Centennial School District 28J officials warned the district’s Budget Committee on Jan. 22 that the district faces a projected structural shortfall of $3.5 million to $4.0 million for the 2025–26 school year unless administrators and the board take reductions or identify new revenue.
The projection comes as the state moves into a new biennium, district leaders said. "The state of Oregon is not projected to provide sufficient funds to do the same things next year that we are doing this year," Superintendent James Owens said during the presentation.
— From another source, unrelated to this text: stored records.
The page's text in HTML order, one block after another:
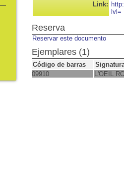
Link:
lvl=
Reserva
Reservar este documento
Ejemplares (1)
Código de barras
09910
L'OEIL
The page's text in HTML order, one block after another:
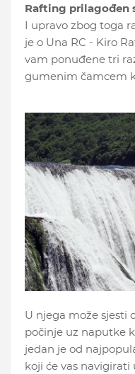
Rafting prilagođen
I upravo zbog toga
je o Una RC - Kiro
vam ponuđene tri
gumenim čamcem
U njega može sjesti
počinje uz naputke
jedan je od
koji će vas
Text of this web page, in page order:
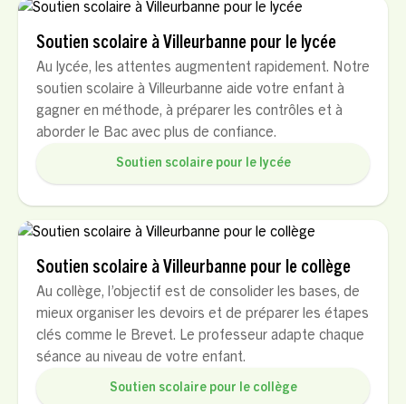
Soutien scolaire à Villeurbanne pour le lycée
Au lycée, les attentes augmentent rapidement. Notre
soutien scolaire à Villeurbanne aide votre enfant à
gagner en méthode, à préparer les contrôles et à
aborder le Bac avec plus de confiance.
Soutien scolaire pour le lycée
Soutien scolaire à Villeurbanne pour le collège
Au collège, l’objectif est de consolider les bases, de
mieux organiser les devoirs et de préparer les étapes
clés comme le Brevet. Le professeur adapte chaque
séance au niveau de votre enfant.
Soutien scolaire pour le collège
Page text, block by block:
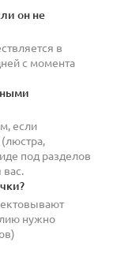
он не
в
с момента
если
под разделов
нужно
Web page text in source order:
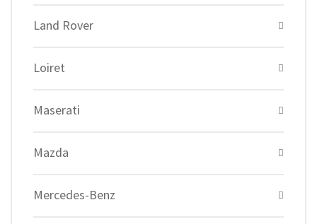
Land Rover
Loiret
Maserati
Mazda
Mercedes-Benz

The district’s leaders said four dynamics create the gap: the scheduled expiration of pandemic-era federal Elementary and Secondary School Emergency Relief (ESSER) funds, increases to the Public Employee Retirement System (PERS) employer rate, collective-bargained cost-of-living adjustments (COLAs) and continuing declines in enrollment.
"These dynamics are certainly not specific to Centennial," Owens said. "Payroll costs — and more specifically PERS and cost-of-living increases — continue to outpace our revenue." Director of Business and Operations Paul Sotherton added that the district projects expenses will increase by about 8 percent next year while state school fund allocations, after accounting for declining enrollment, are expected to produce a net increase of roughly 5.5 percent.
Nut graf: Why it matters
Centennial’s combination of rising fixed personnel costs and falling per-pupil revenue means the district plans to spend down reserves this year and next. District officials said a modest, planned deficit in 2024–25 was anticipated; a sustained $3.5–$4.0 million deficit in 2025–26 would be unsustainable and would require targeted reductions to avoid larger cuts in subsequent years.
Key details
- ESSER: Owens and Sotherton said ESSER funds that offset some 2024 costs expired in September 2024 and will not be available to support 2025–26 operations. Owens said the district used residual ESSER this year to pay for certain summer and temporary expenses.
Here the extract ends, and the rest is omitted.